Information:
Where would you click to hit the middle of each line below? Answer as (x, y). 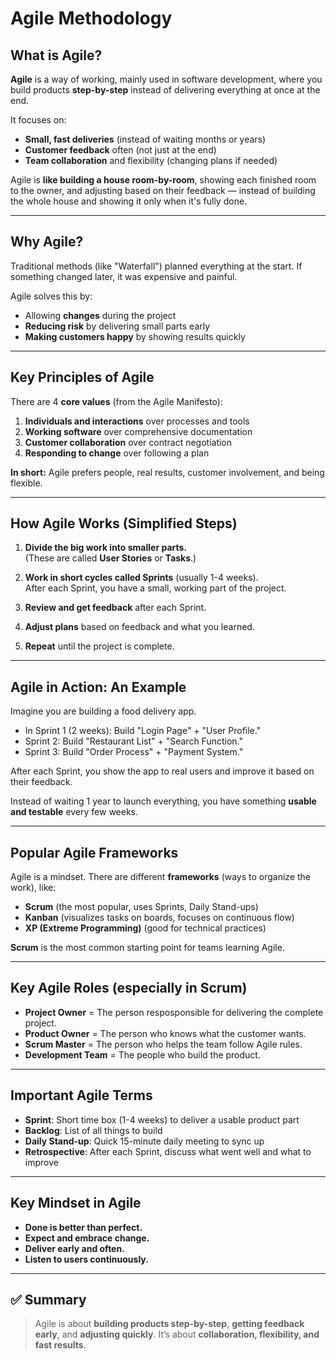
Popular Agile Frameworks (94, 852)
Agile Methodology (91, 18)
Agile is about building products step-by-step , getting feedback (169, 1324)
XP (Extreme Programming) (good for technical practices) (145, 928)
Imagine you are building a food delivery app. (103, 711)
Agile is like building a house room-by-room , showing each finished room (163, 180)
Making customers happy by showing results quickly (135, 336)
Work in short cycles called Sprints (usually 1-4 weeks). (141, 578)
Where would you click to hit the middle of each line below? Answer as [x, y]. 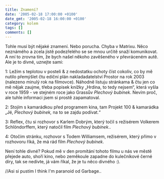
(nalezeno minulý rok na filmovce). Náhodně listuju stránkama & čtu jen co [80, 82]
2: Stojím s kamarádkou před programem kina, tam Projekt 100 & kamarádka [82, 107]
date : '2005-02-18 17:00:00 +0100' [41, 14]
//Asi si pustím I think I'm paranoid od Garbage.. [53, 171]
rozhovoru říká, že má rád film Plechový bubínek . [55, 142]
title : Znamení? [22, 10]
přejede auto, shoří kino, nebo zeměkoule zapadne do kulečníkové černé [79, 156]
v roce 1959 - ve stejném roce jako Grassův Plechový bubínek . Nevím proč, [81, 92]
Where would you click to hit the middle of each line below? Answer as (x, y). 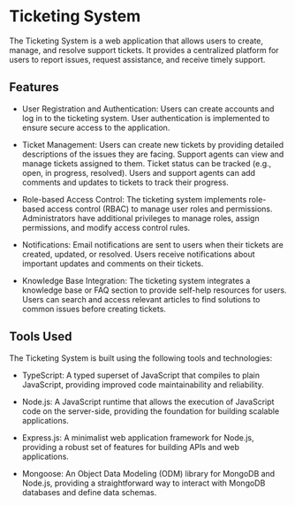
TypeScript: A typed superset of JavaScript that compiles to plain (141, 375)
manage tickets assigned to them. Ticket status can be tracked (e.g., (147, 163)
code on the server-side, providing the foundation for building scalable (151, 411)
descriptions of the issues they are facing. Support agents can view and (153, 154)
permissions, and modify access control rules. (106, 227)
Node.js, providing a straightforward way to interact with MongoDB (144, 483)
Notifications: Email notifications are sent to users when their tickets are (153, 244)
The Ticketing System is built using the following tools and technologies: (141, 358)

Exercise description:
Print exactly the lines above that run from the one with "(nalezeno minulý rok" to the one with "permissions, and modify", both included. No pictures.

Result for this task:
(nalezeno minulý rok na filmovce). Náhodně listuju stránkama & čtu jen co [80, 82]
2: Stojím s kamarádkou před programem kina, tam Projekt 100 & kamarádka [82, 107]
date : '2005-02-18 17:00:00 +0100' [41, 14]
//Asi si pustím I think I'm paranoid od Garbage.. [53, 171]
rozhovoru říká, že má rád film Plechový bubínek . [55, 142]
title : Znamení? [22, 10]
přejede auto, shoří kino, nebo zeměkoule zapadne do kulečníkové černé [79, 156]
v roce 1959 - ve stejném roce jako Grassův Plechový bubínek . Nevím proč, [81, 92]
Where would you click to hit the middle of each line below? Answer as (x, y). 
TypeScript: A typed superset of JavaScript that compiles to plain (141, 375)
manage tickets assigned to them. Ticket status can be tracked (e.g., (147, 163)
code on the server-side, providing the foundation for building scalable (151, 411)
descriptions of the issues they are facing. Support agents can view and (153, 154)
permissions, and modify access control rules. (106, 227)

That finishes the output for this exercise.